## WHAT YOU NEED TO DO
Return a copy of every line in the data below that contains "Kulture".

## SOURCE MATERIAL
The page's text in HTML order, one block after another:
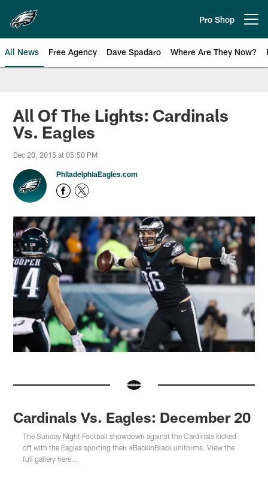
main
content
Pro Shop
All News Free Agency Dave Spadaro Where Are They Now?
Philadelphia Eagles News
All Of The Lights: Cardinals
Vs. Eagles
Dec 20, 2015 at 05:50 PM
PhiladelphiaEagles.com
Cardinals Vs. Eagles: December 20
The Sunday Night Football showdown against the Cardinals kicked
off with the Eagles sporting their #BackInBlack uniforms. View the
full gallery here...
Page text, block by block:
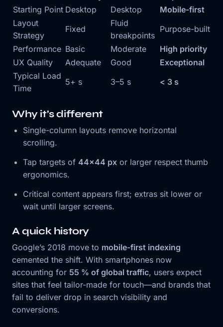
Starting Point Desktop Desktop
Mobile-first
Layout
Strategy
Fixed
Fluid
breakpoints
Purpose-built
Performance Basic Moderate
High priority
UX Quality
Adequate Good
Exceptional
Typical Load
Time
5+ s 3–5 s < 3 s
Why it’s different
Single-column layouts remove horizontal
scrolling.
Tap targets of 44×44 px or larger respect thumb
ergonomics.
Critical content appears first; extras sit lower or
wait until larger screens.
A quick history
Google’s 2018 move to mobile-first indexing
cemented the shift. With smartphones now
accounting for 55 % of global traffic, users expect
sites that feel tailor-made for touch—and brands that
fail to deliver drop in search visibility and
conversions.
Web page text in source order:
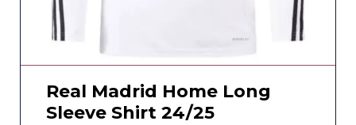
Real Madrid Home Long
Sleeve Shirt 24/25
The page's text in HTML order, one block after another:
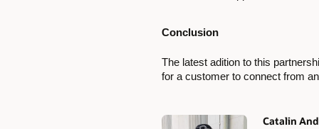
Conclusion
The latest adition to this
for a customer to connect from
Catalin
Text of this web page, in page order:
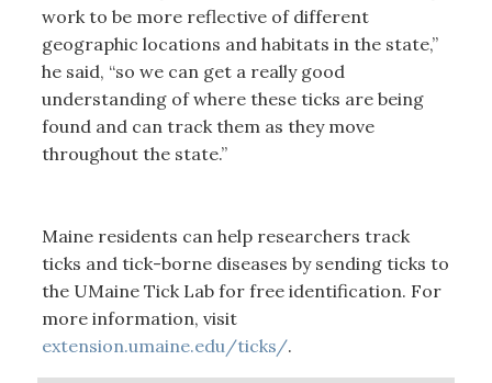
work to be more reflective of different
geographic locations and habitats in the state,”
he said, “so we can get a really good
understanding of where these ticks are being
found and can track them as they move
throughout the state.”
Maine residents can help researchers track
ticks and tick-borne diseases by sending ticks to
the UMaine Tick Lab for free identification. For
more information, visit
extension.umaine.edu/ticks/.
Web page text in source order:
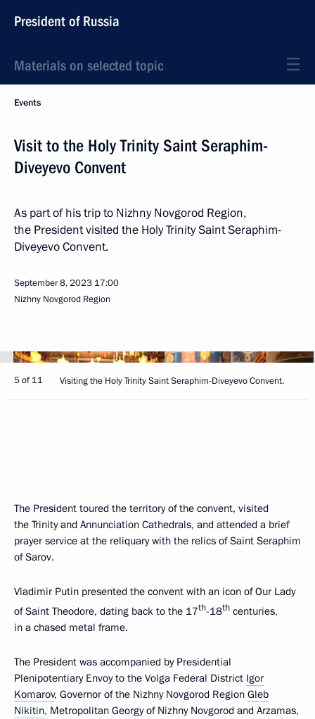
President of Russia
Materials on selected topic
Events
Visit to the Holy Trinity Saint Seraphim-
Diveyevo Convent
As part of his trip to Nizhny Novgorod Region,
the President visited the Holy Trinity Saint Seraphim-
Diveyevo Convent.
September 8, 2023 17:00
Nizhny Novgorod Region
5 of 11 Visiting the Holy Trinity Saint Seraphim-Diveyevo Convent.
The President toured the territory of the convent, visited
the Trinity and Annunciation Cathedrals, and attended a brief
prayer service at the reliquary with the relics of Saint Seraphim
of Sarov.
Vladimir Putin presented the convent with an icon of Our Lady
of Saint Theodore, dating back to the 17th-18th centuries,
in a chased metal frame.
The President was accompanied by Presidential
Plenipotentiary Envoy to the Volga Federal District Igor
Komarov, Governor of the Nizhny Novgorod Region Gleb
Nikitin, Metropolitan Georgy of Nizhny Novgorod and Arzamas,
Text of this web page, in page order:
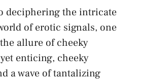
deciphering the intricate
of erotic signals, one⁣
allure of cheeky
enticing, cheeky
a wave of tantalizing
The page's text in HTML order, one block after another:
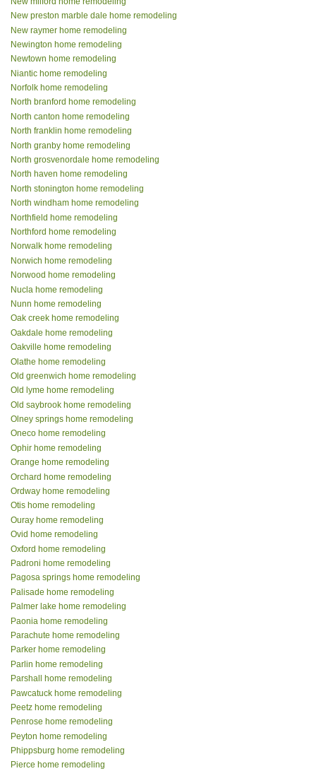
New preston marble dale home remodeling
New raymer home remodeling
Newington home remodeling
Newtown home remodeling
Niantic home remodeling
Norfolk home remodeling
North branford home remodeling
North canton home remodeling
North franklin home remodeling
North granby home remodeling
North grosvenordale home remodeling
North haven home remodeling
North stonington home remodeling
North windham home remodeling
Northfield home remodeling
Northford home remodeling
Norwalk home remodeling
Norwich home remodeling
Norwood home remodeling
Nucla home remodeling
Nunn home remodeling
Oak creek home remodeling
Oakdale home remodeling
Oakville home remodeling
Olathe home remodeling
Old greenwich home remodeling
Old lyme home remodeling
Old saybrook home remodeling
Olney springs home remodeling
Oneco home remodeling
Ophir home remodeling
Orange home remodeling
Orchard home remodeling
Ordway home remodeling
Otis home remodeling
Ouray home remodeling
Ovid home remodeling
Oxford home remodeling
Padroni home remodeling
Pagosa springs home remodeling
Palisade home remodeling
Palmer lake home remodeling
Paonia home remodeling
Parachute home remodeling
Parker home remodeling
Parlin home remodeling
Parshall home remodeling
Pawcatuck home remodeling
Peetz home remodeling
Penrose home remodeling
Peyton home remodeling
Phippsburg home remodeling
Pierce home remodeling
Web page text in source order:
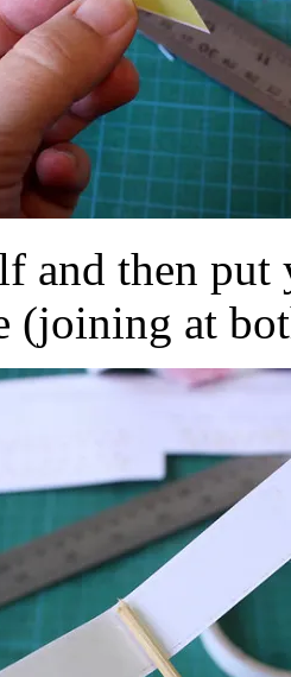
and then
(joining at
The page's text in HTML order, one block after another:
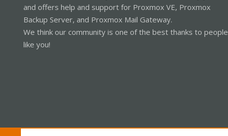
and offers help and support for Proxmox VE, Proxmox
Backup Server, and Proxmox Mail Gateway.
We think our community is one of the best thanks to people
like you!
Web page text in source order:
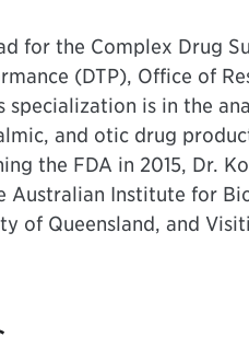
for the Complex Drug
(DTP), Office of
specialization is in the
and otic drug
the FDA in 2015, Dr.
Australian Institute for
of Queensland, and
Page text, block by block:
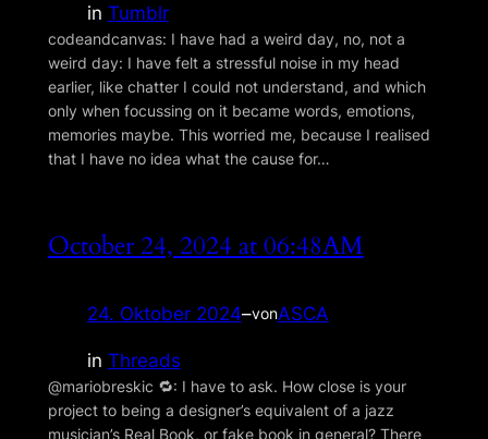
in Tumblr
codeandcanvas: I have had a weird day, no, not a
weird day: I have felt a stressful noise in my head
earlier, like chatter I could not understand, and which
only when focussing on it became words, emotions,
memories maybe. This worried me, because I realised
that I have no idea what the cause for…
October 24, 2024 at 06:48AM
24. Oktober 2024–vonASCA
in Threads
@mariobreskic 🔁: I have to ask. How close is your
project to being a designer’s equivalent of a jazz
musician’s Real Book, or fake book in general? There
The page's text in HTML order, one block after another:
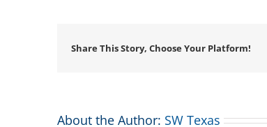
Share This Story, Choose Your Platform!
About the Author: SW Texas
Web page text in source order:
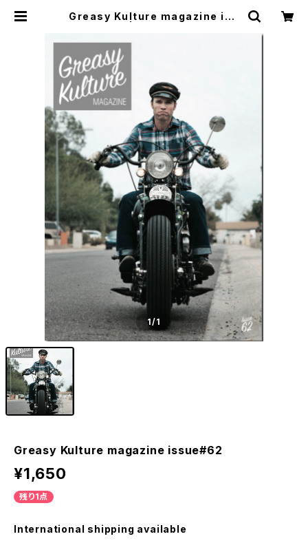
Greasy Kulture magazine iss
1/1
Greasy Kulture magazine issue#62
¥1,650
残り1点
International shipping available
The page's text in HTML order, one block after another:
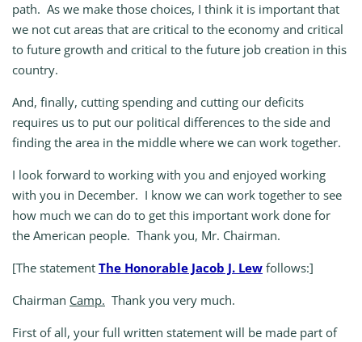
path. As we make those choices, I think it is important that
we not cut areas that are critical to the economy and critical
to future growth and critical to the future job creation in this
country.
And, finally, cutting spending and cutting our deficits
requires us to put our political differences to the side and
finding the area in the middle where we can work together.
I look forward to working with you and enjoyed working
with you in December. I know we can work together to see
how much we can do to get this important work done for
the American people. Thank you, Mr. Chairman.
[The statement The Honorable Jacob J. Lew follows:]
Chairman Camp. Thank you very much.
First of all, your full written statement will be made part of

## ANSWER TO THIS EXERCISE
Greasy Kulture magazine iss
Greasy Kulture magazine issue#62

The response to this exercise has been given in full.